Aux prêtres qui purent entendre cela, cela dut donner une impression de charabia. L’on n’exigeait jamais rien des dieux.
Les portes ne s’ouvrirent point.
Les coups se turent.
Les squelettes de feuilles semblables à des harpies, poussés par le vent, coururent derrière les prêtres dans toutes les allées de la ville.
À l’extérieur des murs de Bhelsheved, la foule, insatisfaite, maussade, quitta la proximité du portail. En tout, il se trouvait là quatre-vingt-dix-huit personnes, et parmi celles-ci sept étaient des jeunes femmes qui étaient attachées ensemble par le poignet gauche. Les cheveux dénoués, les yeux rougis par les vents hivernaux, les lamentations et la rage, elles lançaient des murmures hargneux à leurs voisins ou à elles-mêmes.
Le reste de la foule se consulta. Bientôt, comme à l’époque du festival, ils allèrent planter leurs tentes au petit bonheur à cent pas des murs de Bhelsheved.

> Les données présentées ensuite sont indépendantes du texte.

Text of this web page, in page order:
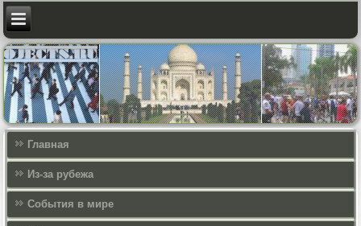
Главная
Из-за рубежа
События в мире

Plus tard dans la journée, une autre foule apparut, en provenance du sud. Elle n’était pas différente d’aspect. Trois filles étaient attachées parmi ces gens-là. Ils aperçurent les premiers et les rejoignirent. Les voix s’élevèrent de nouveau, mais personne ne frappa au portail.
En plein milieu de l’après-midi, deux autres troupes arrivèrent.
En tout, quatre cents personnes bivouaquèrent alors à l’extérieur de la ville, avec dix-sept jeunes femmes par groupes de sept, quatre, trois et trois attachées par le poignet.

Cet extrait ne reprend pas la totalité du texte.